Los músculos firmes se marcan en la lucha.
El cuerpo entero, bañado de sudor.
La respiración, agitada.

La carne de una choca
contra la del otro.
Los embates son cada vez más duros.
Qué gancho, por favor.
¡La sangre hierve!

Él mueve una vez más la cintura.
Entra y sale, sus descargas
no se detienen.
Ella se viene. ¿Podrá el morocho?
Pero qué golpe mortal, señores.
Miren las piernas de ella,
son tan fuertes.
Qué buena parada tiene la campeona.
¡Quema, quema, quema!

Pero atención, señores,
¡que ambos pugilistas han caído!
Han quedado tendidos en la lona.

El final es inminente.
Gran suspenso.

Pasan uno, cinco, ocho segundos.
¡Acaba, acaba!
¡Se termina!
¡Diez segundos! ¡Diez segundos!
Ninguno de los cuerpos ya se mueve.
¡Nocaut, señores, nocaut!
¡Nocaut doble!

¡Y qué magnífica pelea!

Casas y Tolstoi

Conocí a Fabián Casas por una de mis alumnas, María, a quien le gustaba mucho su poesía. Llegado su cumpleaños, el regalo que le hicimos con sus compañeros de taller fue un libro de Casas. Un tiempo después, leí el poema «Cancha rayada» y flasheé. Hice la anotación mental: hay que volver.

Cuando estudiaba Letras allá por finales de los noventa, me enamoré de Literatura española I (medieval).
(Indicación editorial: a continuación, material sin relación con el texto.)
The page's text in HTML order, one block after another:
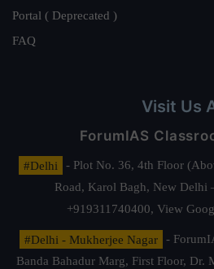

Amaba los versos en español antiguo. Entonces el porque era ca, los autos eran obras de teatro, la corneja era un pájaro de la fortuna (a veces buena, a veces mala) y el erotismo de un tobillo con pulsera lo era todo en las casidas... Mi gran duda era qué haría después de esa materia, después de terminar segundo año. Sobreviví un año más y, al siguiente, tras varios meses de trastabillar por melancolía (y otras cuestiones), dejé.

Ahora que volví me pasa más o menos lo mismo. Pienso qué voy a hacer después de Literatura rusa y escandinava. Leer Anna Karenina este año ha sido de lo mejor que me ha pasado como lectora. No soy gran lectora, lo admito: leo lentamente y soy muy repetidora. Muy. Tardo mil años en terminar un libro (lo cargo durante meses en diferentes bolsos y carteras que se me van desintegrando) y, pasado un tiempo, lo releo. Soy parte del tiempo circular de Borges. En fin, Tolstoi ha sido mi gran descubrimiento del año. Y agrego: gran descubrimiento «personal». Que Tolstoi es grande, es un clásico y demás es sabido por todos, pero no es lo mismo cuando uno lo descubre por sus propios medios. Hay que vivir a los clásicos, no leerlos.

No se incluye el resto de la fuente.